Description
Consider to add an internal string data type as an alternate representation for lists of characters:
Complete strings
The tagged value is a byte-aligned pointer to a null-terminated sequence of UTF-8 characters on the heap (copy stack). This means that the full address-space of 32/64 bits cannot be used but some (1 or two) bits less than that. In many systems this is not a problem since the operating systems already makes similar assumptions anyway.
A list of n characters [C1, ..., CN]
would thus occupy between n+1 and n+8 bytes, depending on alignment, whereas the naive representation as a list of chars would take n · (3 · 8) bytes.

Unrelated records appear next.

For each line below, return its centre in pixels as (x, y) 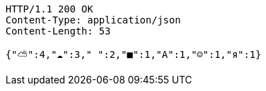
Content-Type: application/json (93, 20)
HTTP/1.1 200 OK (50, 9)
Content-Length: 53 (58, 31)
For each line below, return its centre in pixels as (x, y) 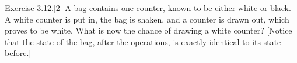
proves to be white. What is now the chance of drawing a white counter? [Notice (148, 30)
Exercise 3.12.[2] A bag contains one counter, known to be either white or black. (148, 8)
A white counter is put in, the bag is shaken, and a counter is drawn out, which (147, 19)
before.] (18, 53)
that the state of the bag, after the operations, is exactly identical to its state (143, 41)
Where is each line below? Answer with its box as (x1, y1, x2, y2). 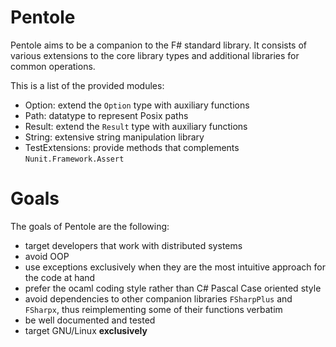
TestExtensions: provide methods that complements (24, 141, 240, 153)
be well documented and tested (24, 314, 156, 326)
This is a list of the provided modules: (10, 79, 165, 91)
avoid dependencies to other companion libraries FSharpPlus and (24, 292, 293, 305)
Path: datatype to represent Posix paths (24, 109, 189, 121)
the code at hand (24, 271, 96, 283)
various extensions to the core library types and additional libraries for (10, 49, 300, 61)
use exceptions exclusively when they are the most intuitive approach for (24, 261, 326, 273)
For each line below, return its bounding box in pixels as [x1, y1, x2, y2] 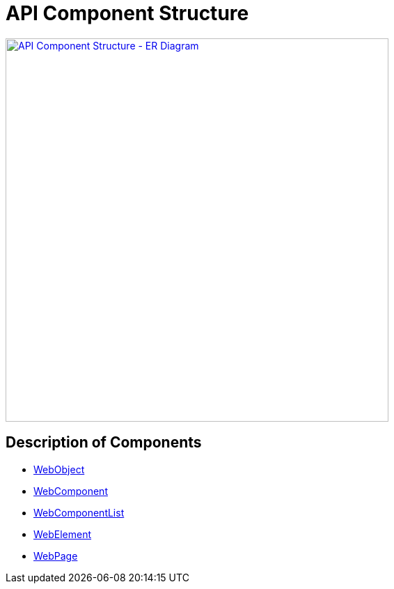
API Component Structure [6, 1, 249, 25]
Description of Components [6, 434, 202, 452]
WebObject [33, 463, 85, 475]
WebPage [33, 549, 78, 562]
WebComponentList [33, 506, 125, 519]
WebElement [33, 528, 92, 540]
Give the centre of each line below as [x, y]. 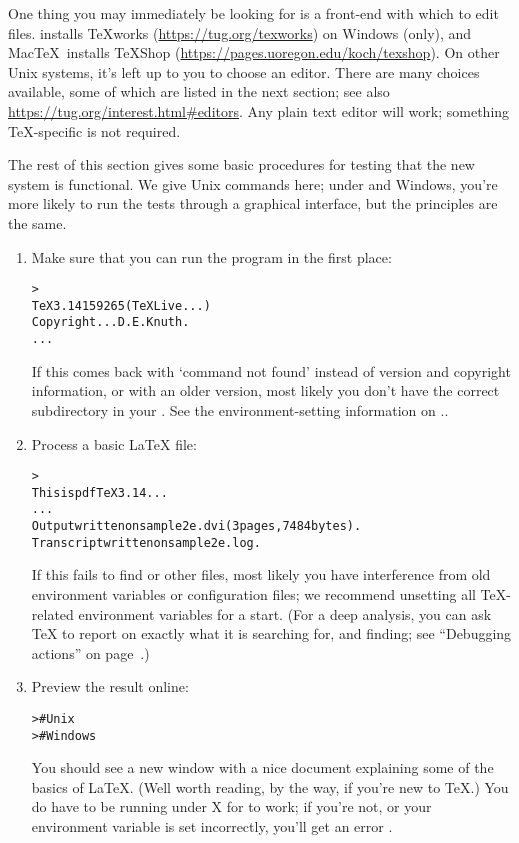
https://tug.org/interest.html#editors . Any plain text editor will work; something [259, 110]
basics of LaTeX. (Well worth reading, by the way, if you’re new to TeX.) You [270, 786]
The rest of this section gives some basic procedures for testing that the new [241, 164]
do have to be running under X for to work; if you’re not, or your [231, 806]
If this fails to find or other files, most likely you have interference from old [261, 574]
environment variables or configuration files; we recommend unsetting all [253, 594]
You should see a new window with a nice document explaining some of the [262, 767]
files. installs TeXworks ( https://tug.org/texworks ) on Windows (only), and [240, 32]
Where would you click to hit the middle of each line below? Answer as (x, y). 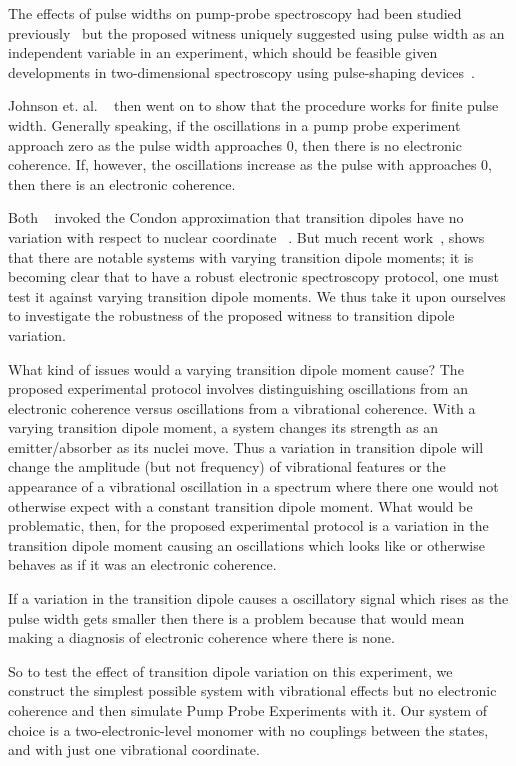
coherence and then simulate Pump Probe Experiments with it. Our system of (247, 710)
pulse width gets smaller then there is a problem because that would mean (236, 617)
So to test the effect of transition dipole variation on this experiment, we (230, 670)
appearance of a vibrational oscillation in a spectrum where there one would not (253, 486)
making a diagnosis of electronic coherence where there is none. (201, 637)
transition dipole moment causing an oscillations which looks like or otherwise (246, 544)
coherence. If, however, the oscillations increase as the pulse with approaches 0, (250, 164)
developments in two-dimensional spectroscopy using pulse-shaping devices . (241, 71)
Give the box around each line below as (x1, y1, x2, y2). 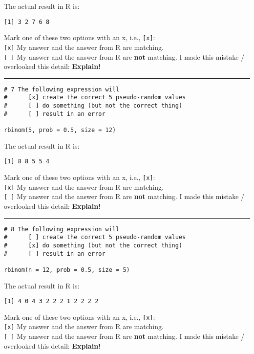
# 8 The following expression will (4, 225, 120, 233)
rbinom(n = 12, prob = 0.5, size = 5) (4, 266, 130, 273)
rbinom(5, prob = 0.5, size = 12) (4, 127, 116, 134)
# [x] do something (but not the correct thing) (4, 242, 183, 249)
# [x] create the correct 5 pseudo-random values (4, 94, 186, 101)
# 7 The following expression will (4, 86, 120, 93)
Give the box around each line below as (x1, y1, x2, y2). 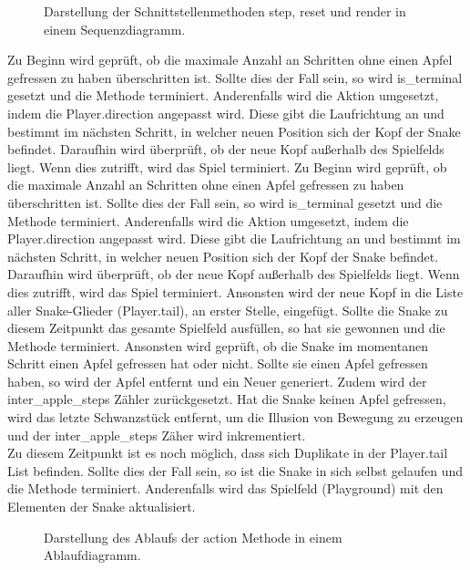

In this manner, the "tail" of the strings can be rapidly (constantly) computed which is key for fast parsing with DCGs. Note that SWI7's built-in string requires for sub_string(String, 1, _, 0, Tail)
time and space proportional to the length of String
.
Then, all operations from unification upwards need to be able to handle both lists of chars and that string type. That is indeed the more challenging part.
Partial strings
This would take the idea one step further. Instead of representing a list of known characters, a partial list of known characters would be represented compactly. E.g. Xs0 = [a,b,c,d|Xs]
would be represented as a null-terminated string "abcd" plus padding to the next word which represents Xs
. This would make library(pio)
very fast!
Just as a remark: Strings that contain the null-character can still be represented as a regular lists of characters.